START Exercise input

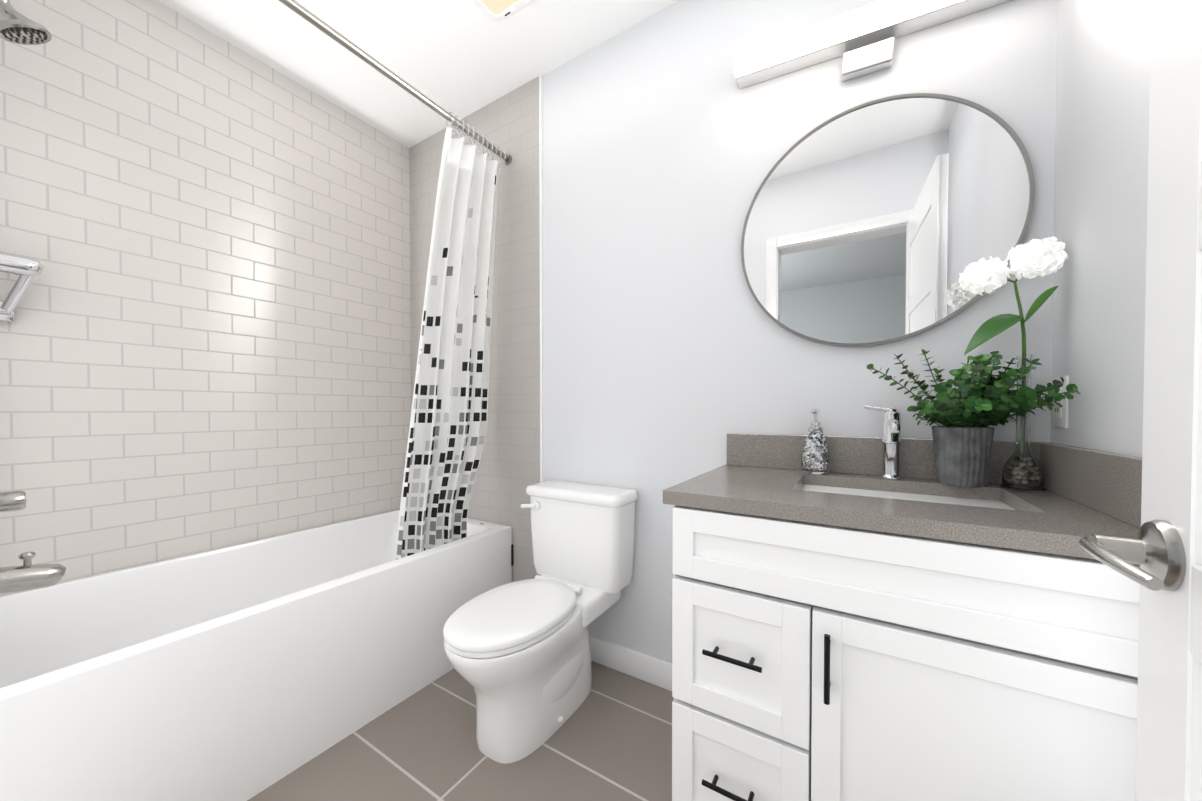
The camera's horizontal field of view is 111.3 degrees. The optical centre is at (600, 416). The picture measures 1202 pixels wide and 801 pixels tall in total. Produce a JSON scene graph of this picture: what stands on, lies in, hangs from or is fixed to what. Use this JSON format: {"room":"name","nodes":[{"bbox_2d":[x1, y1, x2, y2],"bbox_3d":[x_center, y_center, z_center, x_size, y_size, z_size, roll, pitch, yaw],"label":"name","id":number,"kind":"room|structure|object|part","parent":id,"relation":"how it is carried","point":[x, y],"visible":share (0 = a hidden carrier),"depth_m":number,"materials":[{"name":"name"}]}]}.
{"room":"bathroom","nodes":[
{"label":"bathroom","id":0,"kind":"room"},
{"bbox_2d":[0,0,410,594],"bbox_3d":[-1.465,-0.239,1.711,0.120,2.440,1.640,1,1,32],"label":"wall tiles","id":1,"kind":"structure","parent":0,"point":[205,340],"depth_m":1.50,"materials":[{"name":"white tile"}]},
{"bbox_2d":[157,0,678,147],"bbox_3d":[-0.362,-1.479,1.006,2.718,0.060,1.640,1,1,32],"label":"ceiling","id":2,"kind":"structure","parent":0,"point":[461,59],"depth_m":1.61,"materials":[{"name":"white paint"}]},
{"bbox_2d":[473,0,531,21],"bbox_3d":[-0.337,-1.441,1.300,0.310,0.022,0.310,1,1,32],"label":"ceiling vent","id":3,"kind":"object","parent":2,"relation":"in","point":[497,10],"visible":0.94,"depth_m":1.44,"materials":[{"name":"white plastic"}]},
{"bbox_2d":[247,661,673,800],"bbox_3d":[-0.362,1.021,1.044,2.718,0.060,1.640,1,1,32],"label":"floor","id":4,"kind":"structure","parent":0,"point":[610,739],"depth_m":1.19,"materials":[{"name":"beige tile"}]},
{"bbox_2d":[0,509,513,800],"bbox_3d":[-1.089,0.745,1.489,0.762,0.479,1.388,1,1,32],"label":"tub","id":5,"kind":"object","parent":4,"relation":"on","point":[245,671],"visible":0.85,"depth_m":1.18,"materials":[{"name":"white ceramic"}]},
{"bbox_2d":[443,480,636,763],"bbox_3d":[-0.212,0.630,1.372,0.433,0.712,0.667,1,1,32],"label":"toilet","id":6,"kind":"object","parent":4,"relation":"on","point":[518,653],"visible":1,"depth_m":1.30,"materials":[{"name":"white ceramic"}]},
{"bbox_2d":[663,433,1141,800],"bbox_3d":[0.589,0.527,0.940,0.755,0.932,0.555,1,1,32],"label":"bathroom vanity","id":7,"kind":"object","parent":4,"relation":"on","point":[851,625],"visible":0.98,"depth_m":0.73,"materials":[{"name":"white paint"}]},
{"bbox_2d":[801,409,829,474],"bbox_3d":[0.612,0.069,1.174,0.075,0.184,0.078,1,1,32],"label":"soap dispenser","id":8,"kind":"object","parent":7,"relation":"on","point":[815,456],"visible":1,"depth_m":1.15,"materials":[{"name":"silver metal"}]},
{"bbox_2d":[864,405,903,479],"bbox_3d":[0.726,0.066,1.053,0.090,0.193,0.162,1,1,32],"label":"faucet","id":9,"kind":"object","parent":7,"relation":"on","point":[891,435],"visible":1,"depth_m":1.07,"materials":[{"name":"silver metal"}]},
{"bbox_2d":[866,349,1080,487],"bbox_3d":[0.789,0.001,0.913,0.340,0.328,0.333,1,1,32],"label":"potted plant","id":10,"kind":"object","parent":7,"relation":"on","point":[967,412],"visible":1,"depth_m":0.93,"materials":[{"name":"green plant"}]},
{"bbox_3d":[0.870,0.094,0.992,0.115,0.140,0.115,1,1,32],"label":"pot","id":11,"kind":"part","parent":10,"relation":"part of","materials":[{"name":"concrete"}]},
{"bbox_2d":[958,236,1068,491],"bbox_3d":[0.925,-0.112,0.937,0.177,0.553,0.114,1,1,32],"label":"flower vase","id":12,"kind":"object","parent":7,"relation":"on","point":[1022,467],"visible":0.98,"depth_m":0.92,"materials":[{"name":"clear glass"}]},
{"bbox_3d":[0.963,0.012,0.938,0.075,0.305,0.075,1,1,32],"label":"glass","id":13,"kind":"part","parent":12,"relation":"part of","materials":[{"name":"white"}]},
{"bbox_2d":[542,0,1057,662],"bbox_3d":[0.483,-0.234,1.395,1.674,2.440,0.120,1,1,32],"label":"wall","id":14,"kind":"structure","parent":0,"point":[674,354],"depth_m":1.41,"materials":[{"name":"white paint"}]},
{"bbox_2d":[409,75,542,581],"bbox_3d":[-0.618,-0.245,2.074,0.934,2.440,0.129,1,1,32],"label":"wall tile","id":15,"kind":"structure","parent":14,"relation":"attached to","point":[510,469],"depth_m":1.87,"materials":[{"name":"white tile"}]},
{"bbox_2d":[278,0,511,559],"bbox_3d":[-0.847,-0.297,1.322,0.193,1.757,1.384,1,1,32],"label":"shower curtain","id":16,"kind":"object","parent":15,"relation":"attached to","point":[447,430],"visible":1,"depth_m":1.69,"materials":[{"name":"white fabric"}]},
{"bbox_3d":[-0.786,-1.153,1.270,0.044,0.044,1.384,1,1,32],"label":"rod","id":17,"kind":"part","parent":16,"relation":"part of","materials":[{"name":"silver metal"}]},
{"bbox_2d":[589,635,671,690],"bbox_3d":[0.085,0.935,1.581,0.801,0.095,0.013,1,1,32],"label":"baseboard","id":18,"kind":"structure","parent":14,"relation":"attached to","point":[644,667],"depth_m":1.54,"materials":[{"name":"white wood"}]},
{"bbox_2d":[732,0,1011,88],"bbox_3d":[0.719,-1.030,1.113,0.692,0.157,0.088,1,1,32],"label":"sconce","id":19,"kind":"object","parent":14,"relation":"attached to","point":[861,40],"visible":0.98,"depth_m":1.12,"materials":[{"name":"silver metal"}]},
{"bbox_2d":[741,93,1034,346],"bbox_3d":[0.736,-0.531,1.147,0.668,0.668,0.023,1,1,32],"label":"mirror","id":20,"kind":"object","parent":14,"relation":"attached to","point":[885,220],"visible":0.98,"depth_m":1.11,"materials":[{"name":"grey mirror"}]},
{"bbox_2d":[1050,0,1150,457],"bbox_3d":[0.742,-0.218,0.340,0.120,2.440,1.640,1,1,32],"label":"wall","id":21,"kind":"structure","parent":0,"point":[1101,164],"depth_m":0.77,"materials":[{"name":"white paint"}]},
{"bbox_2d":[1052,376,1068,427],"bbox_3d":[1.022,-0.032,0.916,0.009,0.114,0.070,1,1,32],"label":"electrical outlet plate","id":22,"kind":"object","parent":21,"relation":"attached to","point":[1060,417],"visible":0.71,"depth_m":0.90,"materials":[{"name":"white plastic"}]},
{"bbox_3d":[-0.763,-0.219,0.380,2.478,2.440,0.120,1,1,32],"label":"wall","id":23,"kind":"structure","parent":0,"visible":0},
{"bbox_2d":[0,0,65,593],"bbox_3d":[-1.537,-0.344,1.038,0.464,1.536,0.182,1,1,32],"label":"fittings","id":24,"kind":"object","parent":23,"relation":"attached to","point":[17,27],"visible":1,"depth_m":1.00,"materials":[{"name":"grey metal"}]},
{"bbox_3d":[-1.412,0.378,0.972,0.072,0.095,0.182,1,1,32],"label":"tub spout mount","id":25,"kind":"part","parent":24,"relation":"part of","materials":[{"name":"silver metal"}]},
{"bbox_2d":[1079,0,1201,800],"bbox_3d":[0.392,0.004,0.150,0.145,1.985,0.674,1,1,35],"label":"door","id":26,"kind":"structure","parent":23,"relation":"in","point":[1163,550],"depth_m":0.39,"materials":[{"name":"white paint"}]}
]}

END Exercise input

# Directions for this task
Repeat each of the entries above exactly, but do not carry over the pictures.

# Response area
The camera's horizontal field of view is 111.3 degrees. The optical centre is at (600, 416). The picture measures 1202 pixels wide and 801 pixels tall in total. Produce a JSON scene graph of this picture: what stands on, lies in, hangs from or is fixed to what. Use this JSON format: {"room":"name","nodes":[{"bbox_2d":[x1, y1, x2, y2],"bbox_3d":[x_center, y_center, z_center, x_size, y_size, z_size, roll, pitch, yaw],"label":"name","id":number,"kind":"room|structure|object|part","parent":id,"relation":"how it is carried","point":[x, y],"visible":share (0 = a hidden carrier),"depth_m":number,"materials":[{"name":"name"}]}]}.
{"room":"bathroom","nodes":[
{"label":"bathroom","id":0,"kind":"room"},
{"bbox_2d":[0,0,410,594],"bbox_3d":[-1.465,-0.239,1.711,0.120,2.440,1.640,1,1,32],"label":"wall tiles","id":1,"kind":"structure","parent":0,"point":[205,340],"depth_m":1.50,"materials":[{"name":"white tile"}]},
{"bbox_2d":[157,0,678,147],"bbox_3d":[-0.362,-1.479,1.006,2.718,0.060,1.640,1,1,32],"label":"ceiling","id":2,"kind":"structure","parent":0,"point":[461,59],"depth_m":1.61,"materials":[{"name":"white paint"}]},
{"bbox_2d":[473,0,531,21],"bbox_3d":[-0.337,-1.441,1.300,0.310,0.022,0.310,1,1,32],"label":"ceiling vent","id":3,"kind":"object","parent":2,"relation":"in","point":[497,10],"visible":0.94,"depth_m":1.44,"materials":[{"name":"white plastic"}]},
{"bbox_2d":[247,661,673,800],"bbox_3d":[-0.362,1.021,1.044,2.718,0.060,1.640,1,1,32],"label":"floor","id":4,"kind":"structure","parent":0,"point":[610,739],"depth_m":1.19,"materials":[{"name":"beige tile"}]},
{"bbox_2d":[0,509,513,800],"bbox_3d":[-1.089,0.745,1.489,0.762,0.479,1.388,1,1,32],"label":"tub","id":5,"kind":"object","parent":4,"relation":"on","point":[245,671],"visible":0.85,"depth_m":1.18,"materials":[{"name":"white ceramic"}]},
{"bbox_2d":[443,480,636,763],"bbox_3d":[-0.212,0.630,1.372,0.433,0.712,0.667,1,1,32],"label":"toilet","id":6,"kind":"object","parent":4,"relation":"on","point":[518,653],"visible":1,"depth_m":1.30,"materials":[{"name":"white ceramic"}]},
{"bbox_2d":[663,433,1141,800],"bbox_3d":[0.589,0.527,0.940,0.755,0.932,0.555,1,1,32],"label":"bathroom vanity","id":7,"kind":"object","parent":4,"relation":"on","point":[851,625],"visible":0.98,"depth_m":0.73,"materials":[{"name":"white paint"}]},
{"bbox_2d":[801,409,829,474],"bbox_3d":[0.612,0.069,1.174,0.075,0.184,0.078,1,1,32],"label":"soap dispenser","id":8,"kind":"object","parent":7,"relation":"on","point":[815,456],"visible":1,"depth_m":1.15,"materials":[{"name":"silver metal"}]},
{"bbox_2d":[864,405,903,479],"bbox_3d":[0.726,0.066,1.053,0.090,0.193,0.162,1,1,32],"label":"faucet","id":9,"kind":"object","parent":7,"relation":"on","point":[891,435],"visible":1,"depth_m":1.07,"materials":[{"name":"silver metal"}]},
{"bbox_2d":[866,349,1080,487],"bbox_3d":[0.789,0.001,0.913,0.340,0.328,0.333,1,1,32],"label":"potted plant","id":10,"kind":"object","parent":7,"relation":"on","point":[967,412],"visible":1,"depth_m":0.93,"materials":[{"name":"green plant"}]},
{"bbox_3d":[0.870,0.094,0.992,0.115,0.140,0.115,1,1,32],"label":"pot","id":11,"kind":"part","parent":10,"relation":"part of","materials":[{"name":"concrete"}]},
{"bbox_2d":[958,236,1068,491],"bbox_3d":[0.925,-0.112,0.937,0.177,0.553,0.114,1,1,32],"label":"flower vase","id":12,"kind":"object","parent":7,"relation":"on","point":[1022,467],"visible":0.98,"depth_m":0.92,"materials":[{"name":"clear glass"}]},
{"bbox_3d":[0.963,0.012,0.938,0.075,0.305,0.075,1,1,32],"label":"glass","id":13,"kind":"part","parent":12,"relation":"part of","materials":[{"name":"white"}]},
{"bbox_2d":[542,0,1057,662],"bbox_3d":[0.483,-0.234,1.395,1.674,2.440,0.120,1,1,32],"label":"wall","id":14,"kind":"structure","parent":0,"point":[674,354],"depth_m":1.41,"materials":[{"name":"white paint"}]},
{"bbox_2d":[409,75,542,581],"bbox_3d":[-0.618,-0.245,2.074,0.934,2.440,0.129,1,1,32],"label":"wall tile","id":15,"kind":"structure","parent":14,"relation":"attached to","point":[510,469],"depth_m":1.87,"materials":[{"name":"white tile"}]},
{"bbox_2d":[278,0,511,559],"bbox_3d":[-0.847,-0.297,1.322,0.193,1.757,1.384,1,1,32],"label":"shower curtain","id":16,"kind":"object","parent":15,"relation":"attached to","point":[447,430],"visible":1,"depth_m":1.69,"materials":[{"name":"white fabric"}]},
{"bbox_3d":[-0.786,-1.153,1.270,0.044,0.044,1.384,1,1,32],"label":"rod","id":17,"kind":"part","parent":16,"relation":"part of","materials":[{"name":"silver metal"}]},
{"bbox_2d":[589,635,671,690],"bbox_3d":[0.085,0.935,1.581,0.801,0.095,0.013,1,1,32],"label":"baseboard","id":18,"kind":"structure","parent":14,"relation":"attached to","point":[644,667],"depth_m":1.54,"materials":[{"name":"white wood"}]},
{"bbox_2d":[732,0,1011,88],"bbox_3d":[0.719,-1.030,1.113,0.692,0.157,0.088,1,1,32],"label":"sconce","id":19,"kind":"object","parent":14,"relation":"attached to","point":[861,40],"visible":0.98,"depth_m":1.12,"materials":[{"name":"silver metal"}]},
{"bbox_2d":[741,93,1034,346],"bbox_3d":[0.736,-0.531,1.147,0.668,0.668,0.023,1,1,32],"label":"mirror","id":20,"kind":"object","parent":14,"relation":"attached to","point":[885,220],"visible":0.98,"depth_m":1.11,"materials":[{"name":"grey mirror"}]},
{"bbox_2d":[1050,0,1150,457],"bbox_3d":[0.742,-0.218,0.340,0.120,2.440,1.640,1,1,32],"label":"wall","id":21,"kind":"structure","parent":0,"point":[1101,164],"depth_m":0.77,"materials":[{"name":"white paint"}]},
{"bbox_2d":[1052,376,1068,427],"bbox_3d":[1.022,-0.032,0.916,0.009,0.114,0.070,1,1,32],"label":"electrical outlet plate","id":22,"kind":"object","parent":21,"relation":"attached to","point":[1060,417],"visible":0.71,"depth_m":0.90,"materials":[{"name":"white plastic"}]},
{"bbox_3d":[-0.763,-0.219,0.380,2.478,2.440,0.120,1,1,32],"label":"wall","id":23,"kind":"structure","parent":0,"visible":0},
{"bbox_2d":[0,0,65,593],"bbox_3d":[-1.537,-0.344,1.038,0.464,1.536,0.182,1,1,32],"label":"fittings","id":24,"kind":"object","parent":23,"relation":"attached to","point":[17,27],"visible":1,"depth_m":1.00,"materials":[{"name":"grey metal"}]},
{"bbox_3d":[-1.412,0.378,0.972,0.072,0.095,0.182,1,1,32],"label":"tub spout mount","id":25,"kind":"part","parent":24,"relation":"part of","materials":[{"name":"silver metal"}]},
{"bbox_2d":[1079,0,1201,800],"bbox_3d":[0.392,0.004,0.150,0.145,1.985,0.674,1,1,35],"label":"door","id":26,"kind":"structure","parent":23,"relation":"in","point":[1163,550],"depth_m":0.39,"materials":[{"name":"white paint"}]}
]}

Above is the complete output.